If there was an Apocalypse and Rogen was in the house alone with his wife (actress-screenwriter Lauren Miller), what kind of moves would he put on her?
“That’s a good question,” Rogen laughed. “I’d probably have to try something crazy. I’d jump off the house onto her, something like that, off the top rope. Yeah, that would be my big move,” he laughed.
And did he have any parental advice for Kim Kardashian, the young reporter asked.
“I guess it’s too late to say don’t have a baby,” Rogen chuckled, “but that would be my advice.”

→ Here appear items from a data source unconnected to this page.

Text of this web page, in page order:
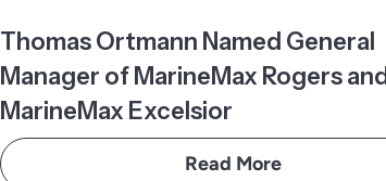
Thomas Ortmann Named General
Manager of MarineMax Rogers and
MarineMax Excelsior
Read More
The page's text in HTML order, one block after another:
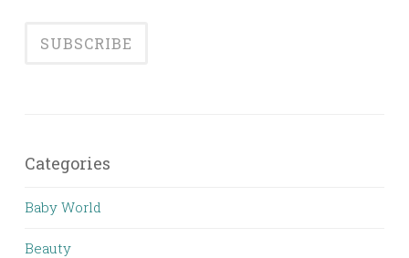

[slideshow_deploy id=’46306′]
Those questions were a hard act to follow, but I barreled away. What was the biggest challenge in directing his friends?

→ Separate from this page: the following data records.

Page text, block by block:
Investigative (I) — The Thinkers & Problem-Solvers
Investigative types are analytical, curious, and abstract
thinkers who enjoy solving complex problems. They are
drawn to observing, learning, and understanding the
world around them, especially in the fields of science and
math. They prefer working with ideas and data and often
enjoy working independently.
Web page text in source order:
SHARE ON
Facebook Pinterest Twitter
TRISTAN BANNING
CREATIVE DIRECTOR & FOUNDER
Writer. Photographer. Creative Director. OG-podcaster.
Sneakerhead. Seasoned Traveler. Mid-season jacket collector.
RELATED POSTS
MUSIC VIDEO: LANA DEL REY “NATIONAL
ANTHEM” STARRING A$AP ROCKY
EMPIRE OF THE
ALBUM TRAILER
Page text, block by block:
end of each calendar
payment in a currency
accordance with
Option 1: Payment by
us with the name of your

“Giving them personally uncomfortable directions maybe, but they were all game to do it,” he said. “I think it’s making sure that I wasn’t too inside and that everyone would think it was funny and would relate to it, even though it was about us.”
Were there any unexpected moments during filming?
“Oh man! There was a lot, but I think I was just overall shocked by how hard people would go at themselves, in general, and what we got a lot of these people to do is pretty ridiculous,” he laughed.
Could he give me an example?
“Michael Cera does a lot of cocaine in this movie, so that was fun to watch,” Rogen laughed in his famous low decibel honk that sounds like “HA, HA, HA.”
The amazing after party was at the new hot spot The General in the Bowery. The event was hosted by Fiji Water, Svedka cocktails and Dark Horse wine. Many guests sipped from Fiji bottles with straws. Ed Norton in a baseball cap was hunkered at the bar, and other guests included Judah Friedlander, Megan Hilty, Gabourey Sidibe, Goldberg and Rogen.
“This Is The End” opens in theaters nationwide on June 12, 2013. It’s rated R for crude and sexual content throughout, brief graphic nudity, pervasive language, drug use and some violence.